- TASK DESCRIPTION
Transcribe the listing underneath, keeping each word exact and omitting the images.

########################################

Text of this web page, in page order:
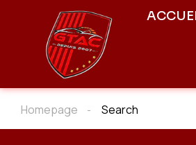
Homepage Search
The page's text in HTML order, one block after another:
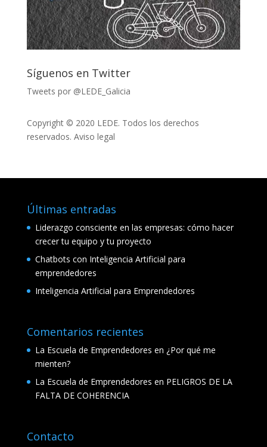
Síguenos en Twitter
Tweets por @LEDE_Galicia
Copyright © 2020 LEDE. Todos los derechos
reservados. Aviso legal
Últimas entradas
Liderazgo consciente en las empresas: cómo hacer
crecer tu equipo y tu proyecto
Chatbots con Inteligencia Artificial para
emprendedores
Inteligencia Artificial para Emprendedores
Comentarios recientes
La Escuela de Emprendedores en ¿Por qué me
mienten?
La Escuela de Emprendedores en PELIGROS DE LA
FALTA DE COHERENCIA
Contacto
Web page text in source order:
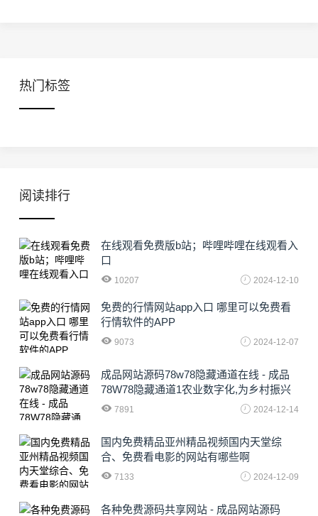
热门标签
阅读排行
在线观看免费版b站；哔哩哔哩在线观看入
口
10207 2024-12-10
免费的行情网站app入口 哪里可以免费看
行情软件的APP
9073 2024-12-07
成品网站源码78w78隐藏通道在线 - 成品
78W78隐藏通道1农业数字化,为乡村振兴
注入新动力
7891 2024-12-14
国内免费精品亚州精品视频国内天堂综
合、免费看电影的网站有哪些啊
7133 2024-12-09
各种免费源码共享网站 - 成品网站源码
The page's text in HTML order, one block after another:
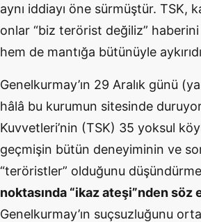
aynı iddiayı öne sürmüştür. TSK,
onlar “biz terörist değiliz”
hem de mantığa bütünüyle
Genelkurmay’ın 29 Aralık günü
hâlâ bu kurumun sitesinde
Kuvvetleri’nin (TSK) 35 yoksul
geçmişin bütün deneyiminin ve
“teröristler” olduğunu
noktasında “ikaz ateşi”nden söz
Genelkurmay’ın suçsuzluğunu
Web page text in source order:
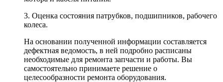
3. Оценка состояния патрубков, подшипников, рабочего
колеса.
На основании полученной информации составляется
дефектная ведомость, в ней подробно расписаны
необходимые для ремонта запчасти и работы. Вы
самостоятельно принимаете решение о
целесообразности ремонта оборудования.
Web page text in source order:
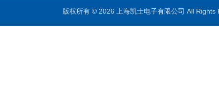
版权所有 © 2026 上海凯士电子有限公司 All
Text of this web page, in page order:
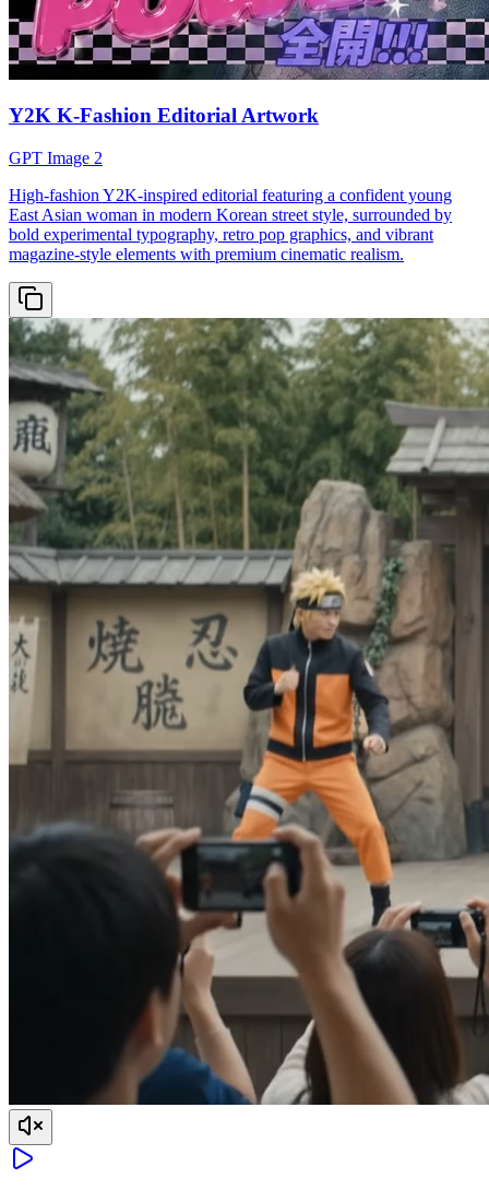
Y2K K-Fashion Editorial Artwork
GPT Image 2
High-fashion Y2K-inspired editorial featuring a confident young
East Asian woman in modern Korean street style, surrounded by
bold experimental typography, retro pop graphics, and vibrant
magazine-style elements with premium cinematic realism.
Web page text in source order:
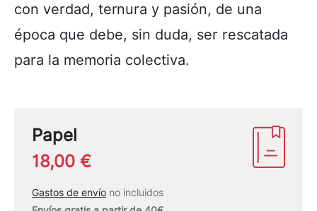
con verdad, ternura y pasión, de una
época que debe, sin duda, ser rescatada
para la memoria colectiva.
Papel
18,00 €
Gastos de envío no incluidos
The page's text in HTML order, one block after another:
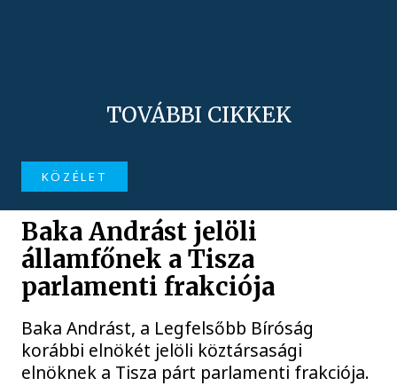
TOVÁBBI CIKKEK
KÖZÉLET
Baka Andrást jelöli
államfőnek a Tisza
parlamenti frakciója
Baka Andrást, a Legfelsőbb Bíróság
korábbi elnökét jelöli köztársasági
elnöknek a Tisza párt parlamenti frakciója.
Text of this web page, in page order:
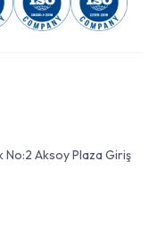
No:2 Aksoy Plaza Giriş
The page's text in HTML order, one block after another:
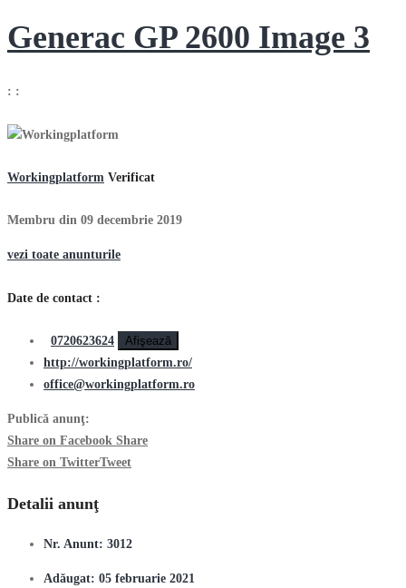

########################################

- RESULT OF THE EXERCISE
Text of this web page, in page order:
Homepage Search
The page's text in HTML order, one block after another:
Síguenos en Twitter
Tweets por @LEDE_Galicia
Copyright © 2020 LEDE. Todos los derechos
reservados. Aviso legal
Últimas entradas
Liderazgo consciente en las empresas: cómo hacer
crecer tu equipo y tu proyecto
Chatbots con Inteligencia Artificial para
emprendedores
Inteligencia Artificial para Emprendedores
Comentarios recientes
La Escuela de Emprendedores en ¿Por qué me
mienten?
La Escuela de Emprendedores en PELIGROS DE LA
FALTA DE COHERENCIA
Contacto
Web page text in source order:
热门标签
阅读排行
在线观看免费版b站；哔哩哔哩在线观看入
口
10207 2024-12-10
免费的行情网站app入口 哪里可以免费看
行情软件的APP
9073 2024-12-07
成品网站源码78w78隐藏通道在线 - 成品
78W78隐藏通道1农业数字化,为乡村振兴
注入新动力
7891 2024-12-14
国内免费精品亚州精品视频国内天堂综
合、免费看电影的网站有哪些啊
7133 2024-12-09
各种免费源码共享网站 - 成品网站源码
The page's text in HTML order, one block after another:
aynı iddiayı öne sürmüştür. TSK,
onlar “biz terörist değiliz”
hem de mantığa bütünüyle
Genelkurmay’ın 29 Aralık günü
hâlâ bu kurumun sitesinde
Kuvvetleri’nin (TSK) 35 yoksul
geçmişin bütün deneyiminin ve
“teröristler” olduğunu
noktasında “ikaz ateşi”nden söz
Genelkurmay’ın suçsuzluğunu
Web page text in source order:
3. Оценка состояния патрубков, подшипников, рабочего
колеса.
На основании полученной информации составляется
дефектная ведомость, в ней подробно расписаны
необходимые для ремонта запчасти и работы. Вы
самостоятельно принимаете решение о
целесообразности ремонта оборудования.
Web page text in source order:
版权所有 © 2026 上海凯士电子有限公司 All
Text of this web page, in page order:
Y2K K-Fashion Editorial Artwork
GPT Image 2
High-fashion Y2K-inspired editorial featuring a confident young
East Asian woman in modern Korean street style, surrounded by
bold experimental typography, retro pop graphics, and vibrant
magazine-style elements with premium cinematic realism.
Web page text in source order:
con verdad, ternura y pasión, de una
época que debe, sin duda, ser rescatada
para la memoria colectiva.
Papel
18,00 €
Gastos de envío no incluidos
The page's text in HTML order, one block after another:
TOVÁBBI CIKKEK
KÖZÉLET
Baka Andrást jelöli
államfőnek a Tisza
parlamenti frakciója
Baka Andrást, a Legfelsőbb Bíróság
korábbi elnökét jelöli köztársasági
elnöknek a Tisza párt parlamenti frakciója.
Text of this web page, in page order:
No:2 Aksoy Plaza Giriş
The page's text in HTML order, one block after another:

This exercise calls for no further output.